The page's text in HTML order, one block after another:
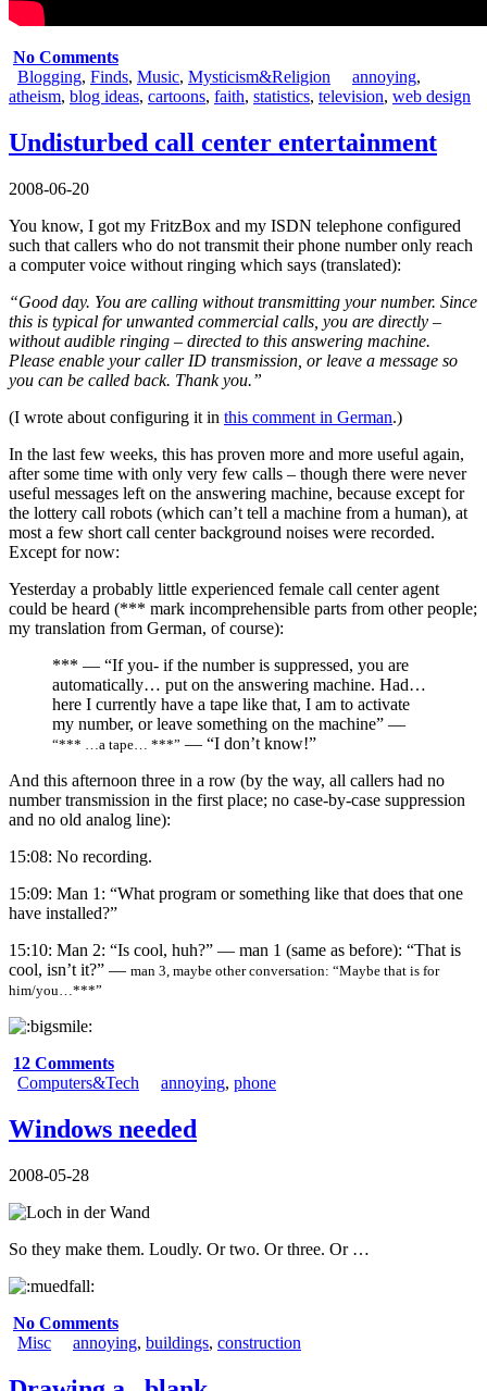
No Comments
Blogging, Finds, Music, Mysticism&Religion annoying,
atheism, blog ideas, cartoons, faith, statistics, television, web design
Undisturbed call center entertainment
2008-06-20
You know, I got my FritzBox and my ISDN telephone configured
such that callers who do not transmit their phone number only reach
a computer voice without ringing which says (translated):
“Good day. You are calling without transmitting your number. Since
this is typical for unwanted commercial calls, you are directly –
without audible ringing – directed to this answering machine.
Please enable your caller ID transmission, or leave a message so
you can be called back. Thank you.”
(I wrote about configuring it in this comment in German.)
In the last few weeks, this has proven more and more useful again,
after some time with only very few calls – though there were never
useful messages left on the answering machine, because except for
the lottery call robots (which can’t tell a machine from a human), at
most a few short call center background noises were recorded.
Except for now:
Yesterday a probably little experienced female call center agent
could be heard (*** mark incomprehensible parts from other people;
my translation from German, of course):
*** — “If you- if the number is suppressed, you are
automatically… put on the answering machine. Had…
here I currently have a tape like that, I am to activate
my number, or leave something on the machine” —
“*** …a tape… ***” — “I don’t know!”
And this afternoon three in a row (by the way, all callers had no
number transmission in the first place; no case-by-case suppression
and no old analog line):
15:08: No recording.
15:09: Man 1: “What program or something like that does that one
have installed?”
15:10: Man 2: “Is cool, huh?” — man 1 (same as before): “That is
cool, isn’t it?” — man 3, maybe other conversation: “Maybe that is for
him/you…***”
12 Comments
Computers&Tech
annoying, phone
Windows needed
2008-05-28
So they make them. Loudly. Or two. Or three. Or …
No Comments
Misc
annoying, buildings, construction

——————

# EXERCISE AIM
In the data above, which lines lie between the line with "Blogging, Finds, Music, Mysticism&Religion" and the line with "useful messages left", inclusive? Print those lines exactly and nothing else.

# OUTPUT BELOW
Blogging, Finds, Music, Mysticism&Religion annoying,
atheism, blog ideas, cartoons, faith, statistics, television, web design
Undisturbed call center entertainment
2008-06-20
You know, I got my FritzBox and my ISDN telephone configured
such that callers who do not transmit their phone number only reach
a computer voice without ringing which says (translated):
“Good day. You are calling without transmitting your number. Since
this is typical for unwanted commercial calls, you are directly –
without audible ringing – directed to this answering machine.
Please enable your caller ID transmission, or leave a message so
you can be called back. Thank you.”
(I wrote about configuring it in this comment in German.)
In the last few weeks, this has proven more and more useful again,
after some time with only very few calls – though there were never
useful messages left on the answering machine, because except for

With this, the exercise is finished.